MarketAndChurch wrote:
I'm speaking largely about evil, and since communism (though many will argue that the examples we've had is not true communism) has been able to rack up so much evil, pain, suffering, and miserable economic conditions in such a short period of time, I'm speaking more specifically about the assumptions about man that communists have when dreaming up this social and economic model. There is the world of theory, and then there is reality when it is lived out, and how have these assumptions about man lead the commie to the conclusions that it does...
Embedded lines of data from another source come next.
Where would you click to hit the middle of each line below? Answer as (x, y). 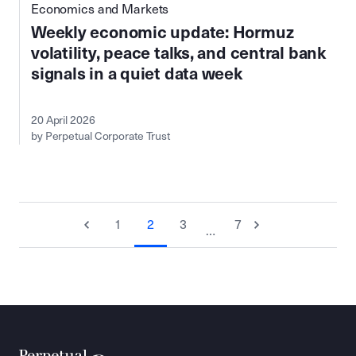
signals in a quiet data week (137, 74)
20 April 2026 (63, 120)
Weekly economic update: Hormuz (163, 32)
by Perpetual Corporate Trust (101, 136)
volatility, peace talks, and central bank (178, 53)
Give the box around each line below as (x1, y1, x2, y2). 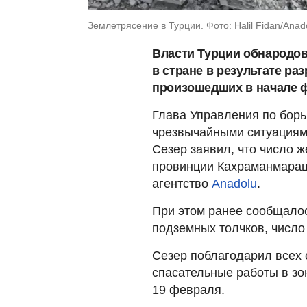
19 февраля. (152, 282, 225, 297)
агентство (152, 176, 212, 191)
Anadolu (212, 176, 257, 191)
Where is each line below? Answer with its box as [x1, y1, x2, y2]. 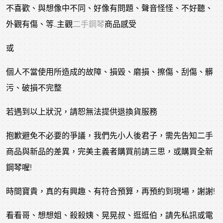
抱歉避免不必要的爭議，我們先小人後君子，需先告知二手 [6, 130, 213, 140]
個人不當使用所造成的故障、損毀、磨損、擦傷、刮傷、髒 [6, 67, 213, 77]
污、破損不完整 [6, 83, 62, 93]
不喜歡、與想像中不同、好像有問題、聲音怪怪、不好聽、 [6, 3, 213, 13]
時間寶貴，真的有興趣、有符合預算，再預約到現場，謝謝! [6, 186, 215, 196]
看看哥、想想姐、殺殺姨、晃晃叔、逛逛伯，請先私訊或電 [6, 210, 213, 220]
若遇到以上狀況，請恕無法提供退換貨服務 [6, 107, 157, 116]
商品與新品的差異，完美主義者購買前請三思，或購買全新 [6, 146, 213, 156]
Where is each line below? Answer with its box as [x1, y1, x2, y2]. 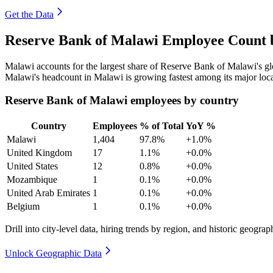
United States [7, 161, 58, 171]
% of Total [140, 121, 183, 131]
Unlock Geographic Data [5, 248, 102, 258]
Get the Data [5, 9, 54, 19]
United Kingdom [7, 147, 72, 158]
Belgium [7, 201, 40, 211]
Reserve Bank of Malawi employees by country [5, 94, 239, 107]
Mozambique [7, 174, 57, 185]

That is the problem, as I see it, with those kinds of labels. Communism, as it developed in the last century had nothing to do with the views of Karl Marx. Lenin used Marx's terminology to justify his power grab.

MarketAndChurch wrote:
If we were to replace nature of man with, say, the opposite: "Higher Nature Of Man" ... still, does the commie explain evil... as a function of institutions held by the few to suppress the many, be it women, minorities, or the proletariat, or is it within us all, and a battle we must wage on the darker half of our nature. Class may be more relevant then the other two, but I'm sure modern day commies champion the collectivist trinity of race class and gender... and perhaps even environmental justice as well.


Well, I think you are reifying a category. Which communists? Just like capitalists are not all the same, neither are all communists the same. Communism has developed into many mutually antagonistic movements.